NCT number NCT05299593
Other study ID # HERO
Secondary ID
Status Recruiting
Phase Phase 4
First received
Last updated
Start date June 4, 2020
Est. completion date June 30, 2022

Study information

Verified date February 2022
Source Fondazione G.B. Bietti, IRCCS
Contact Francesco Oddone, MD
Phone 0685356727
Email francesco.oddone@fondazionebietti.it
Is FDA regulated No
Health authority
Study type Interventional

Clinical Trial Summary

This is a phase IV, interventional, multi-center, open clinical Trial. Patients will be administered one eye drop of tafluprost/timolol fixed combination at 20:00 (+/- 1 hour), in the treatment of open angle glaucoma and ocular hypertension.
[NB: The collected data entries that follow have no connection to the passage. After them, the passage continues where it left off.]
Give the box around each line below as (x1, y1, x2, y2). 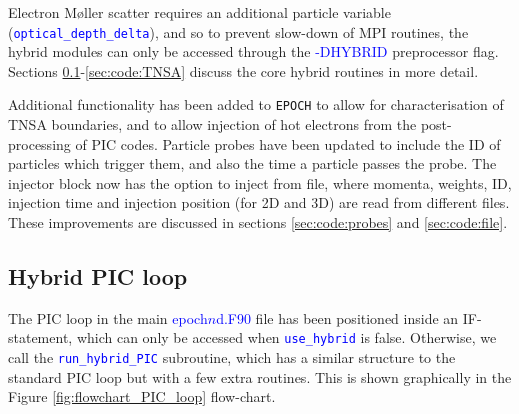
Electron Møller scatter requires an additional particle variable (8, 2, 391, 22)
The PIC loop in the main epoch (8, 307, 208, 328)
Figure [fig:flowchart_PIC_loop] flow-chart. (8, 386, 276, 407)
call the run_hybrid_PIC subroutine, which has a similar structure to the (8, 347, 456, 368)
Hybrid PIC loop (8, 261, 188, 292)
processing (8, 133, 71, 154)
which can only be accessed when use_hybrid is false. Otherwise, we (76, 327, 497, 348)
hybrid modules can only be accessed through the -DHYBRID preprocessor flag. (8, 41, 499, 62)
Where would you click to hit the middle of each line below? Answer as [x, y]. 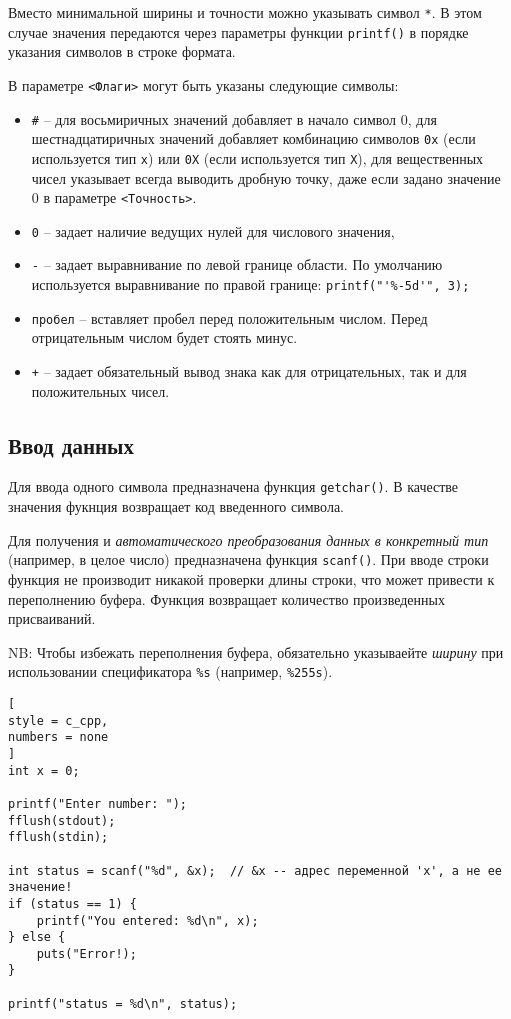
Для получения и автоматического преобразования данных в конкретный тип [248, 539]
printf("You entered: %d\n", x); [147, 920]
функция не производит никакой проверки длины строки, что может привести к [251, 578]
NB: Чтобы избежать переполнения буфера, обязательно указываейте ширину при [256, 651]
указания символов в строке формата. [122, 51]
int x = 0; [44, 770]
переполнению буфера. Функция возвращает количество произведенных [226, 598]
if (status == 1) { [72, 903]
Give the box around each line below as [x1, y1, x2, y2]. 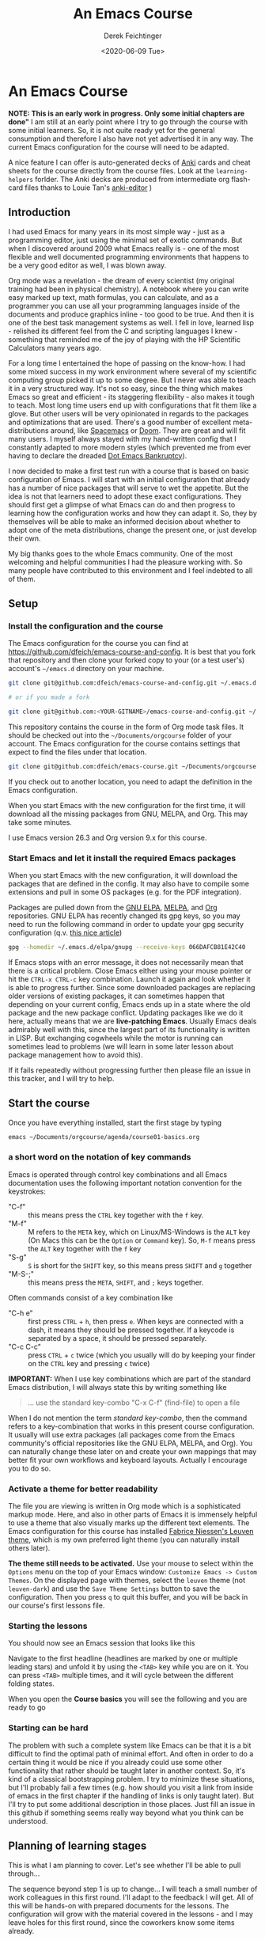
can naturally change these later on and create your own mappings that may [8, 1446, 257, 1456]
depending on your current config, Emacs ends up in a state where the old [8, 999, 251, 1009]
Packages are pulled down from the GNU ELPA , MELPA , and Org [8, 902, 218, 912]
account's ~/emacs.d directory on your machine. [8, 664, 165, 674]
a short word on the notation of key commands [8, 1152, 191, 1163]
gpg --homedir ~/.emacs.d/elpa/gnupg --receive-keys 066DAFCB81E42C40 [8, 943, 246, 951]
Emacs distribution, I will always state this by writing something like [8, 1382, 227, 1391]
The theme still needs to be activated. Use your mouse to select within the [8, 1558, 254, 1568]
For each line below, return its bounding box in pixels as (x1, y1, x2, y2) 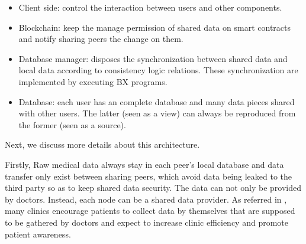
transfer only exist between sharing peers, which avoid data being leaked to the (5, 170, 292, 182)
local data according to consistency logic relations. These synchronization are (18, 64, 298, 76)
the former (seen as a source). (18, 118, 126, 131)
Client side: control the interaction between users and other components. (18, 1, 282, 13)
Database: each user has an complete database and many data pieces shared (18, 95, 295, 108)
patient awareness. (5, 227, 71, 240)
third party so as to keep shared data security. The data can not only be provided (5, 181, 302, 194)
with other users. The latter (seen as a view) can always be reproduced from (18, 107, 296, 119)
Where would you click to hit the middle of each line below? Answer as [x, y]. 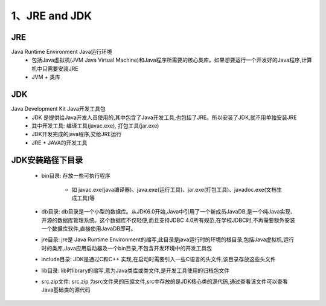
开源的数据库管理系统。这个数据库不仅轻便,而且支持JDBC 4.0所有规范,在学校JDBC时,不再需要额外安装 [168, 220]
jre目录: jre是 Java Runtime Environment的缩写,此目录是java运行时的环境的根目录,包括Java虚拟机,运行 [168, 239]
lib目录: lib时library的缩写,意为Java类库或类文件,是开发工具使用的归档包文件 [135, 270]
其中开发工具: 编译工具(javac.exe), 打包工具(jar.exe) [95, 125]
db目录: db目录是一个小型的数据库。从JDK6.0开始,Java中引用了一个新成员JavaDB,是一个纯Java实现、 [168, 212]
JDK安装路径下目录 [47, 160]
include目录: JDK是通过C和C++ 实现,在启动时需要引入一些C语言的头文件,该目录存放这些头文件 [158, 259]
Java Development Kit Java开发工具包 [58, 109]
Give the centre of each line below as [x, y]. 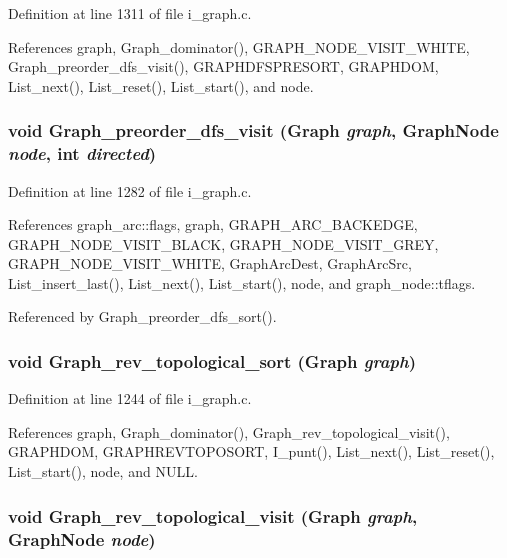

The patients will suspend the treatment with latanoprost.


Description:

This is a phase IV, interventional, multi-center, not comparative, open clinical Trial to evaluate the effectiveness in reducing the mean 24-hour IOP of the preservative-free fixed combination of Tafluprost 0.0015% and Timolol 0.5% administered once at night (8pm) in POAG or OHT patients suffering from mild OSD and requiring further IOP reduction while in topical treatment with BAK-preserved Latanoprost 0.05 mg/ml. Three Italian recruiting centers are included in the study and the estimated number of patients to be enrolled is 43. After evaluating the patient's eligibility, the patients will suspend the treatment with latanoprost and will be administered one eye drop of tafluprost/timolol fixed combination at 20:00 (+/- 1 hour) at the end of the V1B visit. Active drug will be contained (about 30 µl, one drop) contains about 0.45 micrograms of tafluprost and 0.15 mg of timolol. The Study consists in 6 Visits: 1. Screening visit V0 and baseline V1A. 2. Treatment period visit V1B; V2; V3A; V3B. 3. End of study V3B.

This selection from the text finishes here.